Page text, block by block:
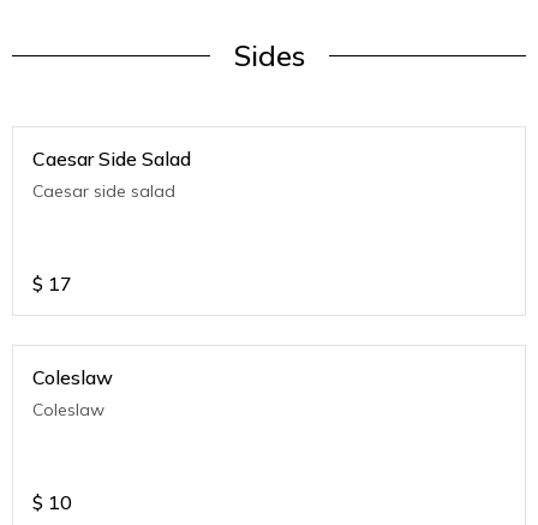
Sides
Caesar Side Salad
Caesar side salad
$ 17
Coleslaw
Coleslaw
$ 10
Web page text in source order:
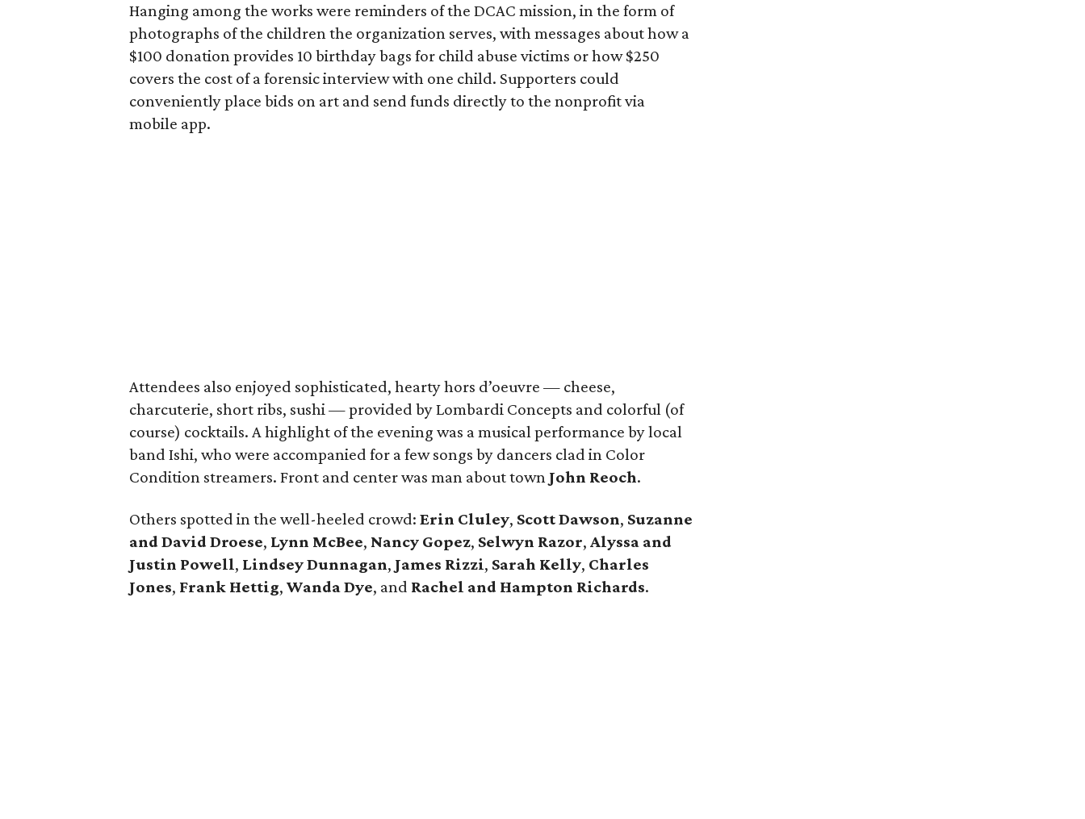
Hanging among the works were reminders of the DCAC mission, in the form of
photographs of the children the organization serves, with messages about how a
$100 donation provides 10 birthday bags for child abuse victims or how $250
covers the cost of a forensic interview with one child. Supporters could
conveniently place bids on art and send funds directly to the nonprofit via
mobile app.
Attendees also enjoyed sophisticated, hearty hors d’oeuvre — cheese,
charcuterie, short ribs, sushi — provided by Lombardi Concepts and colorful (of
course) cocktails. A highlight of the evening was a musical performance by local
band Ishi, who were accompanied for a few songs by dancers clad in Color
Condition streamers. Front and center was man about town John Reoch.
Others spotted in the well-heeled crowd: Erin Cluley, Scott Dawson, Suzanne
and David Droese, Lynn McBee, Nancy Gopez, Selwyn Razor, Alyssa and
Justin Powell, Lindsey Dunnagan, James Rizzi, Sarah Kelly, Charles
Jones, Frank Hettig, Wanda Dye, and Rachel and Hampton Richards.

____________________

Copy word for word each line of the data above, from the first through the one containing "photographs of the", and include no pictures.

■ Response box ■
Page text, block by block:
Sides
Caesar Side Salad
Caesar side salad
$ 17
Coleslaw
Coleslaw
$ 10
Web page text in source order:
Hanging among the works were reminders of the DCAC mission, in the form of
photographs of the children the organization serves, with messages about how a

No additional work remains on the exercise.